» Exercise instructions
Here is the task for the listing below: output exactly the lines from the one containing "later to figure" through the one containing "laundry rooms.", and leave out the pictures.

Start of Supplied information

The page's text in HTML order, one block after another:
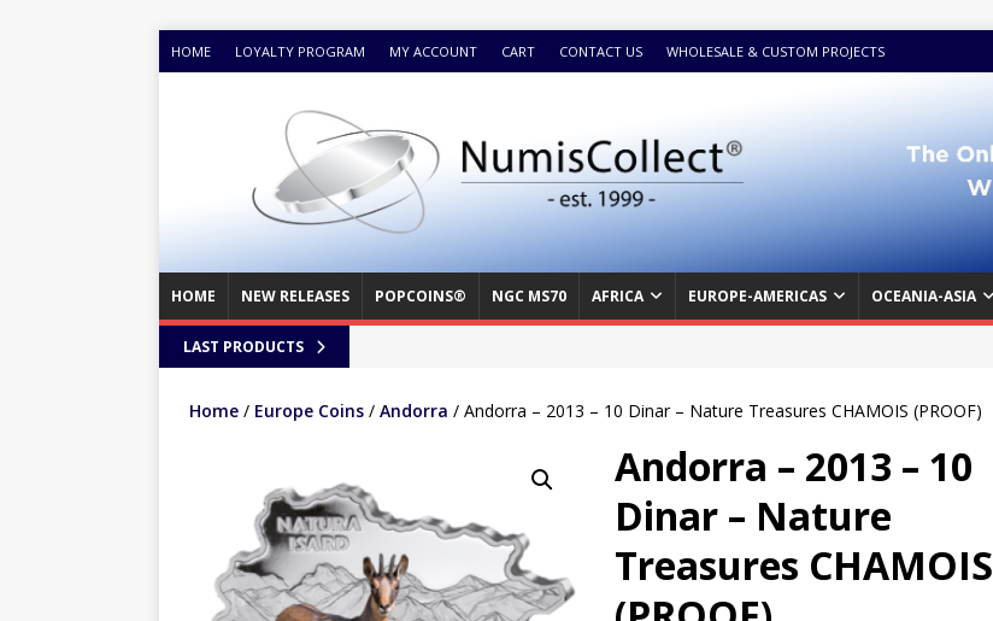
HOME LOYALTY PROGRAM MY ACCOUNT CART CONTACT US WHOLESALE & CUSTOM PROJECTS
HOME NEW RELEASES POPCOINS® NGC MS70 AFRICA EUROPE-AMERICAS OCEANIA-ASIA
LAST PRODUCTS
Home / Europe Coins / Andorra / Andorra – 2013 – 10 Dinar – Nature Treasures CHAMOIS (PROOF)
Andorra – 2013 – 10
Dinar – Nature
Treasures CHAMOIS
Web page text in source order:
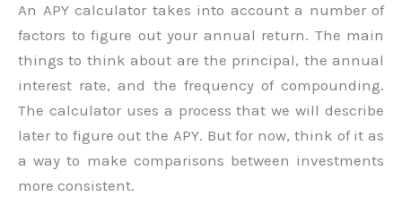
An APY calculator takes into account a number of
factors to figure out your annual return. The main
things to think about are the principal, the annual
interest rate, and the frequency of compounding.
The calculator uses a process that we will describe
later to figure out the APY. But for now, think of it as
a way to make comparisons between investments
more consistent.
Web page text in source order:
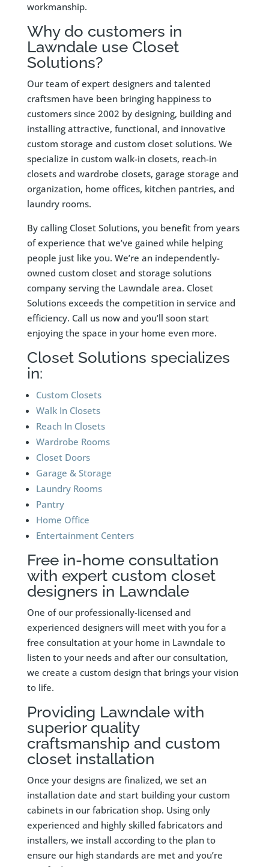
workmanship.
Why do customers in
Lawndale use Closet
Solutions?
Our team of expert designers and talented
craftsmen have been bringing happiness to
customers since 2002 by designing, building and
installing attractive, functional, and innovative
custom storage and custom closet solutions. We
specialize in custom walk-in closets, reach-in
closets and wardrobe closets, garage storage and
organization, home offices, kitchen pantries, and
laundry rooms.
By calling Closet Solutions, you benefit from years
of experience that we’ve gained while helping
people just like you. We’re an independently-
owned custom closet and storage solutions
company serving the Lawndale area. Closet
Solutions exceeds the competition in service and
efficiency. Call us now and you’ll soon start
enjoying the space in your home even more.
Closet Solutions specializes
in:
Custom Closets
Walk In Closets
Reach In Closets
Wardrobe Rooms
Closet Doors
Garage & Storage
Laundry Rooms
Pantry
Home Office
Entertainment Centers
Free in-home consultation
with expert custom closet
designers in Lawndale
One of our professionally-licensed and
experienced designers will meet with you for a
free consultation at your home in Lawndale to
listen to your needs and after our consultation,
we create a custom design that brings your vision
to life.
Providing Lawndale with
superior quality
craftsmanship and custom
closet installation
Once your designs are finalized, we set an
installation date and start building your custom
cabinets in our fabrication shop. Using only
experienced and highly skilled fabricators and
installers, we install according to the plan to
ensure our high standards are met and you’re
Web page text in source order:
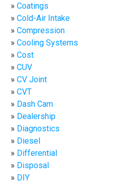
Coatings
Cold-Air Intake
Compression
Cooling Systems
Cost
CUV
CV Joint
CVT
Dash Cam
Dealership
Diagnostics
Diesel
Differential
Disposal
DIY
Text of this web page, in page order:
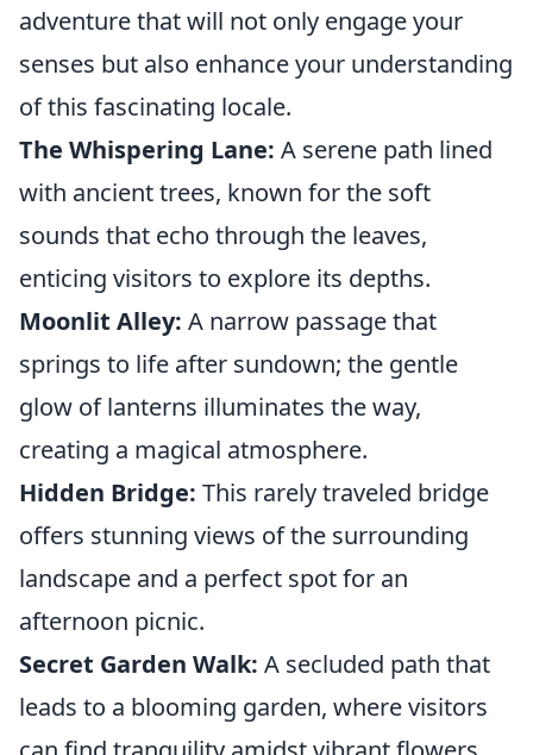
adventure that will not only engage your
senses but also enhance your understanding
of this fascinating locale.
The Whispering Lane: A serene path lined
with ancient trees, known for the soft
sounds that echo through the leaves,
enticing visitors to explore its depths.
Moonlit Alley: A narrow passage that
springs to life after sundown; the gentle
glow of lanterns illuminates the way,
creating a magical atmosphere.
Hidden Bridge: This rarely traveled bridge
offers stunning views of the surrounding
landscape and a perfect spot for an
afternoon picnic.
Secret Garden Walk: A secluded path that
leads to a blooming garden, where visitors
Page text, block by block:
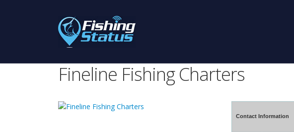
Fineline Fishing Charters
Contact Information
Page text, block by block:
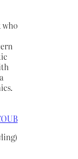
who
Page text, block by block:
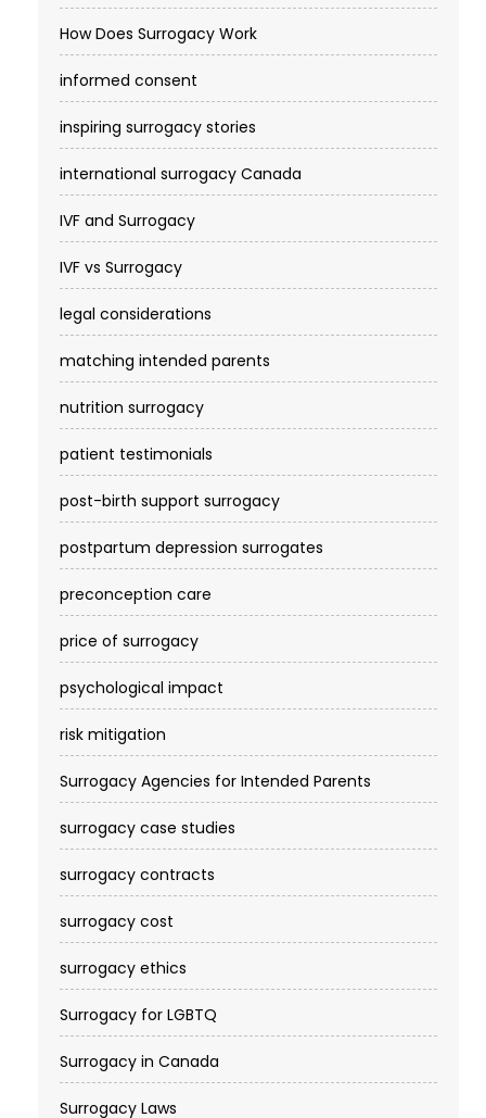
How Does Surrogacy Work
informed consent
inspiring surrogacy stories
international surrogacy Canada
IVF and Surrogacy
IVF vs Surrogacy
legal considerations
matching intended parents
nutrition surrogacy
patient testimonials
post-birth support surrogacy
postpartum depression surrogates
preconception care
price of surrogacy
psychological impact
risk mitigation
Surrogacy Agencies for Intended Parents
surrogacy case studies
surrogacy contracts
surrogacy cost​
surrogacy ethics
Surrogacy for LGBTQ
Surrogacy in Canada
Surrogacy Laws
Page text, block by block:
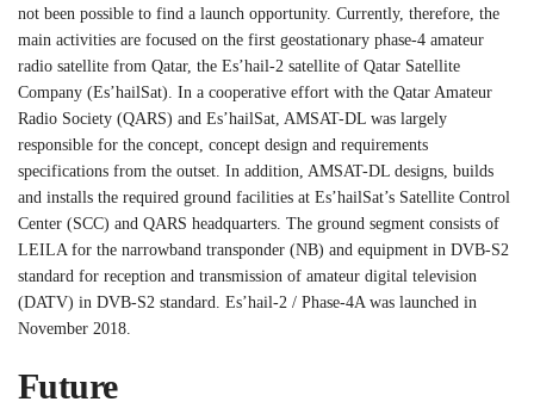
not been possible to find a launch opportunity. Currently, therefore, the
main activities are focused on the first geostationary phase-4 amateur
radio satellite from Qatar, the Es’hail-2 satellite of Qatar Satellite
Company (Es’hailSat). In a cooperative effort with the Qatar Amateur
Radio Society (QARS) and Es’hailSat, AMSAT-DL was largely
responsible for the concept, concept design and requirements
specifications from the outset. In addition, AMSAT-DL designs, builds
and installs the required ground facilities at Es’hailSat’s Satellite Control
Center (SCC) and QARS headquarters. The ground segment consists of
LEILA for the narrowband transponder (NB) and equipment in DVB-S2
standard for reception and transmission of amateur digital television
(DATV) in DVB-S2 standard. Es’hail-2 / Phase-4A was launched in
November 2018.
Future
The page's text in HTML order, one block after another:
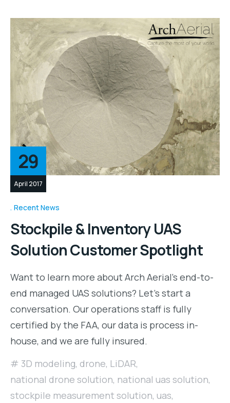
29
April 2017
Recent News
Stockpile & Inventory UAS
Solution Customer Spotlight
Want to learn more about Arch Aerial’s end-to-
end managed UAS solutions? Let’s start a
conversation. Our operations staff is fully
certified by the FAA, our data is process in-
house, and we are fully insured.
3D modeling, drone, LiDAR,
national drone solution, national uas solution,
stockpile measurement solution, uas,
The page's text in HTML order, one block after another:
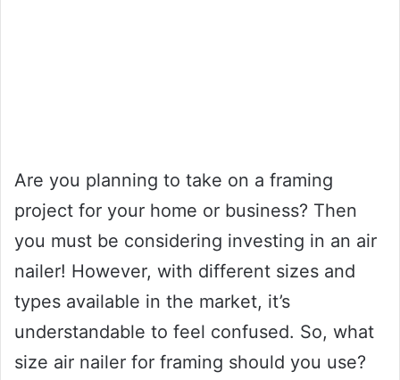
Are you planning to take on a framing
project for your home or business? Then
you must be considering investing in an air
nailer! However, with different sizes and
types available in the market, it’s
understandable to feel confused. So, what
size air nailer for framing should you use?

End of Supplied information

» Answer for the task
later to figure out the APY. But for now, think of it as
a way to make comparisons between investments
more consistent.
Web page text in source order:
workmanship.
Why do customers in
Lawndale use Closet
Solutions?
Our team of expert designers and talented
craftsmen have been bringing happiness to
customers since 2002 by designing, building and
installing attractive, functional, and innovative
custom storage and custom closet solutions. We
specialize in custom walk-in closets, reach-in
closets and wardrobe closets, garage storage and
organization, home offices, kitchen pantries, and
laundry rooms.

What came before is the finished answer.